Evaluation and optimization of a vertical form, fill and seal production machine for flexible packaging papers

Abstract

Vertical form fill seal machines are commonly used in packaging industries to produce pillow and block bottom bags for dried products. This research evaluated and optimized the machine for fiber-based materials and compared the runnability with thermoplastic material using three different sealing tool profiles with 140 mm width forming shoulder. There are three main heat sealing parameters, sealing temperature, dwell time and sealing pressure. Each of these parameters can influence the seal quality significantly to achieve satisfactory seal strength, airtightness and adhesive bond. The initial task investigated and developed the heat sealing processing window between the seal strength and sealing parameters (sealing temperature and dwell time) using contour plots and 3D mapping relationships. The peel strength test was conducted using T-peel method with 90° pulling direction at constant rate of 300 mm/min with Shimadzu AGS-1kNX. The test samples were prepared as per the ASTM F88 guidelines. Three major failure modes were observed from the peel test. At low temperatures, about 100 °C, most of the materials experienced easy peel because the seal strength is lower than the strength of the adhesive layer. At higher temperature, above 110 °C, the molecules forms interdiffusion of chains leading to delamination and separation of seal from the sealing layer or in worst case, the material gets teared at the edge of the seal. Detailed analysis with each materials and corresponding sealing tool is thoroughly explained in the report.

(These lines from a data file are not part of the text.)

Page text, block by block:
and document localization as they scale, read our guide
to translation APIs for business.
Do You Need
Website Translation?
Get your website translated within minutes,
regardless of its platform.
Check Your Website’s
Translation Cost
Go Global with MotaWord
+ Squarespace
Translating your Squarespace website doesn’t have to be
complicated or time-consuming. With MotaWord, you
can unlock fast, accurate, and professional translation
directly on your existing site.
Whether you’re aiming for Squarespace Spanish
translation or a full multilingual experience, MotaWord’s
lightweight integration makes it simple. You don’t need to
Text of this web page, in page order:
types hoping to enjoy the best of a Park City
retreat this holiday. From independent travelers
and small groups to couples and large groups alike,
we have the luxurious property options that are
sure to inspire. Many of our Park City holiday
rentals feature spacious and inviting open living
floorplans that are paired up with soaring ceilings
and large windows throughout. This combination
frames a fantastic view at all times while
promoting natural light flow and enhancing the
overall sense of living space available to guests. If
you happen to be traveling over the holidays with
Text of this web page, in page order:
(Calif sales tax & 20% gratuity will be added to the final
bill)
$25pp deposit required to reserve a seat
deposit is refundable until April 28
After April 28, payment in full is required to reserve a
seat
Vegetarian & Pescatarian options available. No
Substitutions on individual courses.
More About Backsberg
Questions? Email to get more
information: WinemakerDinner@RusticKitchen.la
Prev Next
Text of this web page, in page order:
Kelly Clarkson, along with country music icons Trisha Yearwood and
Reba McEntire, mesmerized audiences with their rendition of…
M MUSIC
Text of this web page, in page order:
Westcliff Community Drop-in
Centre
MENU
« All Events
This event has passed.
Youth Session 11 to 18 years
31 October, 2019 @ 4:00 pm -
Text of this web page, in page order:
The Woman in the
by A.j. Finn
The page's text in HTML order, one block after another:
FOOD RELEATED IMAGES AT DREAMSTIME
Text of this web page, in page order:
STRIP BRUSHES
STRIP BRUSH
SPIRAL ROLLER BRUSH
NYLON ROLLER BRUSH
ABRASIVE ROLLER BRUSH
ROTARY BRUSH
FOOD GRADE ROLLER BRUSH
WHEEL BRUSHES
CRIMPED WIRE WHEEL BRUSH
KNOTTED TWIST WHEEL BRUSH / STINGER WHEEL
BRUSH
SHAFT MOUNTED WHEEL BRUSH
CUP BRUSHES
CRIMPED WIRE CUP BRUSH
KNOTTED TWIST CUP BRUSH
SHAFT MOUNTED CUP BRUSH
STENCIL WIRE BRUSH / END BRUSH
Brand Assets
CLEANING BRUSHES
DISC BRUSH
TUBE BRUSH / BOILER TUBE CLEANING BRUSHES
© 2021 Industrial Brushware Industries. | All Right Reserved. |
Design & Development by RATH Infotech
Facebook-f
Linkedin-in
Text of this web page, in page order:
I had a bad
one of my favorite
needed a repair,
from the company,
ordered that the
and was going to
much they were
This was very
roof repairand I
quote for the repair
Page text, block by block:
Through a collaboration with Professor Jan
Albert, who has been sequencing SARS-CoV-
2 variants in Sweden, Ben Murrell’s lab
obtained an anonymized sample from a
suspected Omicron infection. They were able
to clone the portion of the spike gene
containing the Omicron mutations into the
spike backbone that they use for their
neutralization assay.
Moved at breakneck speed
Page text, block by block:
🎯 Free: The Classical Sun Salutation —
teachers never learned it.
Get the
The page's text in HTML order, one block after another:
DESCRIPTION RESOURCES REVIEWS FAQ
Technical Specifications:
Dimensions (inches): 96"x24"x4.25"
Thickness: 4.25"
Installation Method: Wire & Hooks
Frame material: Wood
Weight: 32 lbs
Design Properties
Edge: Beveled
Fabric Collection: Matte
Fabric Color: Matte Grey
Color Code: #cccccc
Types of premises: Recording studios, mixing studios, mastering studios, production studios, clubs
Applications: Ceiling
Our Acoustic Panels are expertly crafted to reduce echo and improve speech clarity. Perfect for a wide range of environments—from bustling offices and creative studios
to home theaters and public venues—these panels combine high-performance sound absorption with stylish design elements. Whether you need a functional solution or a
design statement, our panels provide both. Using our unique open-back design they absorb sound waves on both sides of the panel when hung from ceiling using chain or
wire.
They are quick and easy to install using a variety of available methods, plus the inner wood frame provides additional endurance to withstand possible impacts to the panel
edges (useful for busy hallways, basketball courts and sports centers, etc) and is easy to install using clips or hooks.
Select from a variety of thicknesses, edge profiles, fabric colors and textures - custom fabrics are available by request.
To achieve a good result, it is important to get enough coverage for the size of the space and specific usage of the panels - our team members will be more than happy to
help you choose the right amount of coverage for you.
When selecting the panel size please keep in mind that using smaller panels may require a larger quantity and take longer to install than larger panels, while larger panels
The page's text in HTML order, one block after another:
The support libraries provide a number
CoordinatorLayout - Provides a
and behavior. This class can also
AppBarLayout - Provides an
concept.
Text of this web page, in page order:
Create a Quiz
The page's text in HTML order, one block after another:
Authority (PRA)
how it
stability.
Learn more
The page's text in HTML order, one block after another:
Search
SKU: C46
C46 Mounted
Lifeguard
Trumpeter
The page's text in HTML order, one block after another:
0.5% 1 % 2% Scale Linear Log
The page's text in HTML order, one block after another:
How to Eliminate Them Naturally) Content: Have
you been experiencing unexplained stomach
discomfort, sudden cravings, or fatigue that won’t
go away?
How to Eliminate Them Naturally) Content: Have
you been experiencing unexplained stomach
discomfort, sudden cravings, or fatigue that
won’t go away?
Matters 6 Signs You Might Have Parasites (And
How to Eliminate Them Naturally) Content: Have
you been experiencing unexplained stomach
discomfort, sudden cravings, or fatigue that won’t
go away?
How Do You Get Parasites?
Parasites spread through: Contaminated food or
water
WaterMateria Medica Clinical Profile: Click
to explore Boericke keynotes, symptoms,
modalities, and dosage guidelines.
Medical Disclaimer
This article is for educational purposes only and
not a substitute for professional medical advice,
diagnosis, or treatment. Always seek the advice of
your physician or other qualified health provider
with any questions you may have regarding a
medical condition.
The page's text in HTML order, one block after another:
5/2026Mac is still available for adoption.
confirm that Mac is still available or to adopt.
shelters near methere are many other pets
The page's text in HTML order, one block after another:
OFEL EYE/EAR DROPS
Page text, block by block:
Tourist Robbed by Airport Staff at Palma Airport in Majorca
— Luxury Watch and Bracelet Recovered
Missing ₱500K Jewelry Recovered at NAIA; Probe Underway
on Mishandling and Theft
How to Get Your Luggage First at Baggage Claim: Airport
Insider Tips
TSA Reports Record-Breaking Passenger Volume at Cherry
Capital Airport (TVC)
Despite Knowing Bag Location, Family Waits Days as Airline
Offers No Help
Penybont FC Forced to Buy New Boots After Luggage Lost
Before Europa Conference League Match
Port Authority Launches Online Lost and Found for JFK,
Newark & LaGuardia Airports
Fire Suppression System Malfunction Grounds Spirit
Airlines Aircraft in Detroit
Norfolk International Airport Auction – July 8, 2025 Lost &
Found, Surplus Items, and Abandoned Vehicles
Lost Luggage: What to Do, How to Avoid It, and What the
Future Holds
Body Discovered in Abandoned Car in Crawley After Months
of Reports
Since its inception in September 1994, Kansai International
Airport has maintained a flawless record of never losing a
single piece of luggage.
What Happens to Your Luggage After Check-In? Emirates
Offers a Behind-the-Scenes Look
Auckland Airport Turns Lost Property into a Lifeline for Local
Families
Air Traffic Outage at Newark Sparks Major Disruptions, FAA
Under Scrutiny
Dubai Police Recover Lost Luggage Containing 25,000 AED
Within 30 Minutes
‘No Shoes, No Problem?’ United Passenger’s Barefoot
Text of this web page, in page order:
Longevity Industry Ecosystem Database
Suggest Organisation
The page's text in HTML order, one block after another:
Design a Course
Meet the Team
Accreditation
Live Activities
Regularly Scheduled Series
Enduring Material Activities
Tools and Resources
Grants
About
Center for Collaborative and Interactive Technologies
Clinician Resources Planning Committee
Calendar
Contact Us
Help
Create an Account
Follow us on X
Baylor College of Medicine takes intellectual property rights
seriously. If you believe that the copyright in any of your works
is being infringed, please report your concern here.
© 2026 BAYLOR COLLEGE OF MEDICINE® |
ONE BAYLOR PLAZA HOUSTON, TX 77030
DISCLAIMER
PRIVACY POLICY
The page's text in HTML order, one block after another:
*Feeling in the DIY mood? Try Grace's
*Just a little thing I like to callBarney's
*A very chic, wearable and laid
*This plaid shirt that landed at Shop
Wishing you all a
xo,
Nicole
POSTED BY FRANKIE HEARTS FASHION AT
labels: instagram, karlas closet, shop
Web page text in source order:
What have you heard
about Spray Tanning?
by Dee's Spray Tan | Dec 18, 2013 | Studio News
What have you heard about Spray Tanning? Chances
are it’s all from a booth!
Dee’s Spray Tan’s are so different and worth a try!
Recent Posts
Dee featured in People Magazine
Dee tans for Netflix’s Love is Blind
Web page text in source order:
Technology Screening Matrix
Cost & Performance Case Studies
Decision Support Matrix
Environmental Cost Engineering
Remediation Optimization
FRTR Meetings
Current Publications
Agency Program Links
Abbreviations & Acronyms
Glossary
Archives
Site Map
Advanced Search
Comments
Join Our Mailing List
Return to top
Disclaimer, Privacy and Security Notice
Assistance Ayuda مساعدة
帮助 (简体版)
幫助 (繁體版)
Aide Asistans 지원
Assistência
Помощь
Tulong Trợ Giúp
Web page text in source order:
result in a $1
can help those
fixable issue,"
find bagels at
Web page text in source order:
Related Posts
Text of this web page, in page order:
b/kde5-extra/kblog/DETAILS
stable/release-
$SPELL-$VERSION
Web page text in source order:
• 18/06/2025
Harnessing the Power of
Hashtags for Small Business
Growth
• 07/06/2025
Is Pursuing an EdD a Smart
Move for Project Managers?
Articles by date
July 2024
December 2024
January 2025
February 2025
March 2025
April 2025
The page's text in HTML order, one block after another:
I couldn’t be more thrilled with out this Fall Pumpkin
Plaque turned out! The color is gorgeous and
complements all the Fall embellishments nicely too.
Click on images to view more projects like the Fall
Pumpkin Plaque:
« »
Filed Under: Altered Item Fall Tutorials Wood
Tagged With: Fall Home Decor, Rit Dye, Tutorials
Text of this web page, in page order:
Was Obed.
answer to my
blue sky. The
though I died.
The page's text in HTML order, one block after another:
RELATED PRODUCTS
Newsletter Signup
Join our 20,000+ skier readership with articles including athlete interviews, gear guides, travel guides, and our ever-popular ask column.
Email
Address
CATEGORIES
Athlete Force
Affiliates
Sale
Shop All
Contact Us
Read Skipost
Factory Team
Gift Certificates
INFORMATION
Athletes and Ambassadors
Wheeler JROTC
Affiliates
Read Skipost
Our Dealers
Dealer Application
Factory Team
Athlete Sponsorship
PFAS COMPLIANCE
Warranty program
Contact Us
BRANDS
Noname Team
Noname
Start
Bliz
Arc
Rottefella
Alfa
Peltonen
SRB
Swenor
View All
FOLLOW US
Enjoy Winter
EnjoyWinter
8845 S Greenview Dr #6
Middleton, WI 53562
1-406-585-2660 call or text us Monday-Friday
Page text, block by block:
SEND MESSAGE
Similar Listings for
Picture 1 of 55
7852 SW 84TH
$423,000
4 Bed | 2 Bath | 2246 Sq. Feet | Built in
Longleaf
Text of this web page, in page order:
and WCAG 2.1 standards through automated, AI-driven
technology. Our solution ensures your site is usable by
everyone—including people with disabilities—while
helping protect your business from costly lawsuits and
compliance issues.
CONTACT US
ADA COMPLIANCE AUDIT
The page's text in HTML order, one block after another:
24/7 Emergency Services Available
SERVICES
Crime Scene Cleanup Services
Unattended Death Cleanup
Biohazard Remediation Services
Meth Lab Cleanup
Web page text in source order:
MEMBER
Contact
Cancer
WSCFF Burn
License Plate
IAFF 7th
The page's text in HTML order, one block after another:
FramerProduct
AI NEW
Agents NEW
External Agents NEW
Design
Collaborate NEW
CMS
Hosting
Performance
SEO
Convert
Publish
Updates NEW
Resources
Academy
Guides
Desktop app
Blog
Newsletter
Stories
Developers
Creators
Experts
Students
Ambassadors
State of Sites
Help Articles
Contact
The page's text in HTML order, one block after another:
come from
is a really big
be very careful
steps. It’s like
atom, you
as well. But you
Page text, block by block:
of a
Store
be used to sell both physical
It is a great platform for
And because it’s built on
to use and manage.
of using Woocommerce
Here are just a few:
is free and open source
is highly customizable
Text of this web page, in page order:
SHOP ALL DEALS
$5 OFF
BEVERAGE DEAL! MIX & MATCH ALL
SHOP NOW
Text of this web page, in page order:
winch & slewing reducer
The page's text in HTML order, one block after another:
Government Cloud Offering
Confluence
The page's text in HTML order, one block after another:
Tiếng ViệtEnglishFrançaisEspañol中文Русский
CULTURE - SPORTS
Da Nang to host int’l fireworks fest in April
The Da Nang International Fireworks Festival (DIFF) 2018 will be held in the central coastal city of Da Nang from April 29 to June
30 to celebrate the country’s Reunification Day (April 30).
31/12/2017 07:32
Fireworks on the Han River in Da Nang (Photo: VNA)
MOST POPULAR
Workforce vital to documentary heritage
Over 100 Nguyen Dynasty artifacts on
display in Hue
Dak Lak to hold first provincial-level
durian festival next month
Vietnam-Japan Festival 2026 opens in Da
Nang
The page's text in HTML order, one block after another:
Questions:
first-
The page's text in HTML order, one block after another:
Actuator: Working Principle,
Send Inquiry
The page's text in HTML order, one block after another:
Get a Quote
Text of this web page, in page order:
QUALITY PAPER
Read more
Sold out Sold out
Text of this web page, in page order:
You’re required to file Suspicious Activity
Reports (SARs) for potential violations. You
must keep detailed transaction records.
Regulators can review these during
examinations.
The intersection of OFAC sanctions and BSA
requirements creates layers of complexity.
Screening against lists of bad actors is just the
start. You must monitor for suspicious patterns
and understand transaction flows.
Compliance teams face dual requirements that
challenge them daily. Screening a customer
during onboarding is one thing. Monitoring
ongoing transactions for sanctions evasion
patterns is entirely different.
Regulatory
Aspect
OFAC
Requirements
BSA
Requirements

After the production of pillow bags, major wrinkles were observed on the surface of the bags due to sharp bending angle and fillet edge of the forming shoulders. 3D profilometer, Keyence VR 3200, was used to examine the surface roughness. The roughness value tripled on average with Fiber 85 and quadrupled with Fiber 120 because the Fiber 85 has lower stiffness and more flexibility than Fiber 120. Several suggested improvements and suggestions for future tests are further discussed.